Recently, the citizens’ cause suffered a second blow, this time from the judicial arm of San Francisco’s local government. In a June 12, 2007 ruling, Superior Court Judge Patrick J. Mahoney held that the word “text” in the Elections Code referendum statute was meant to include documents—over 500 pages total—incorporated by reference into the ordinance which approved the Plan, but which were not quoted or otherwise set forth therein.
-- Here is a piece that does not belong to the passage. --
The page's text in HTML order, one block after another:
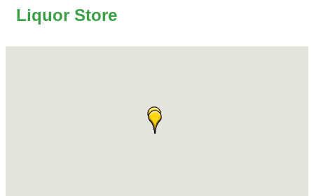
Liquor Store

In order for you to understand the absurdity of this, a brief review of the facts is in order. In May of 2006, the San Francisco Board of Supervisors approved Ordinance No. 113-06, which added nearly 1,400 acres to the previously-existing 137-acre Hunters Point Redevelopment Project Area. Concurrently, the Board authorized the San Francisco Redevelopment Agency to undertake a variety of projects and activities to alleviate “blight” in the neighborhood.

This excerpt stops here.